The review is referring to the 2003 email meme that claimed:

Aoccdrnig to a rscheearch at an Elingsh uinervtisy, it deosn’t mttaer in waht oredr the ltteers in a wrod are, the olny iprmoetnt tihng is taht frist and lsat ltteer is at the rghit pclae. The rset can be a toatl mses and you can sitll raed it wouthit porbelm. Tihs is bcuseae we do not raed ervey lteter by it slef but the wrod as a wlohe.

It seems an apt analogy for Boucher’s fictional style, which plays constantly with meaning and form, but still manages to tell a heartfelt story about fatherhood, death, creativity, and car repair.

For example, the chapter “Resurrecting Your Volkswagen Beetle”

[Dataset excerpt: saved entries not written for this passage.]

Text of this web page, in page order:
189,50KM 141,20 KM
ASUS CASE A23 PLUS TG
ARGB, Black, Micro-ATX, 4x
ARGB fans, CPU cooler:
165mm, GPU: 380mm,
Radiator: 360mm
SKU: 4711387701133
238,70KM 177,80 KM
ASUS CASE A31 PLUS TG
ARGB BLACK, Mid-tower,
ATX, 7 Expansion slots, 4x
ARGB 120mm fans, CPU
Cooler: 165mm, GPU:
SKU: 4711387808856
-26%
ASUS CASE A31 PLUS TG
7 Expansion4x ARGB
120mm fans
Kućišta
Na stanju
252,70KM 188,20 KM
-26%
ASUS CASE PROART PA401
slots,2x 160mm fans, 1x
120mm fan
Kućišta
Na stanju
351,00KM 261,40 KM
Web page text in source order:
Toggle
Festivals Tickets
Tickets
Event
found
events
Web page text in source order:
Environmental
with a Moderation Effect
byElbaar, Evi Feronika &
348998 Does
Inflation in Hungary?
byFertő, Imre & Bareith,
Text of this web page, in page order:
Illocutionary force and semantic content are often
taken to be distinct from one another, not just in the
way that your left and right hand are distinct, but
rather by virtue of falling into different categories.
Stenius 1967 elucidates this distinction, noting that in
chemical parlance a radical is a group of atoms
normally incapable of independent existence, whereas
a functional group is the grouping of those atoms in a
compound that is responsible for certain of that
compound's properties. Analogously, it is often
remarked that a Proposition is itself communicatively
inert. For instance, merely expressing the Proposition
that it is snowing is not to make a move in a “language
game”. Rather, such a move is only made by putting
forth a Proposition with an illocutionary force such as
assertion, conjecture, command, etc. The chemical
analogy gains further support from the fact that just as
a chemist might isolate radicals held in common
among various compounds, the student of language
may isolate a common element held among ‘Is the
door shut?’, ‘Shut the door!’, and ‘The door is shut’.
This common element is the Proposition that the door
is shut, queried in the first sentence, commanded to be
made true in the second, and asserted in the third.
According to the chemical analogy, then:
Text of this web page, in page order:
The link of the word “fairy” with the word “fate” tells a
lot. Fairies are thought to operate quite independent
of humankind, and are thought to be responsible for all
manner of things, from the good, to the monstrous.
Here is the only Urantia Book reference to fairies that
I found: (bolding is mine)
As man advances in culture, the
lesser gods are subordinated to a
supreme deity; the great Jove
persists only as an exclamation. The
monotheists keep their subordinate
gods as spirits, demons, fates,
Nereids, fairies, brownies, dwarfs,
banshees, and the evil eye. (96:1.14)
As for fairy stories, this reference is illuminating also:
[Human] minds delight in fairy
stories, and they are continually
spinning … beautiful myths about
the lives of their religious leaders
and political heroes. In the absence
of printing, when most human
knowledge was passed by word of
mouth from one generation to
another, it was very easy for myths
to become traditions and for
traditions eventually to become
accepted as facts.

A lot of masks will tell you that the secret to the Volkswagen Resurrection has to do with the engine—with draining the sufferoil, finding the heart and reigniting it. That autologic is backwards, in my opinion; stories don’t run on the heart, but vice versa. My theory on resurrections, therefore, is simple: You have to write your car back to life.

Make sense?

Fiction Advocate concludes: “[T]he emotional intensity of the writing is real, even if its elements are ludicrous. Boucher’s deliberate confusion of words and concepts can serve to deflect sentimentality in what is, at base, a highly sentimental story. And it can surprise the reader with emotional resonance, even during the sections on car maintenance.”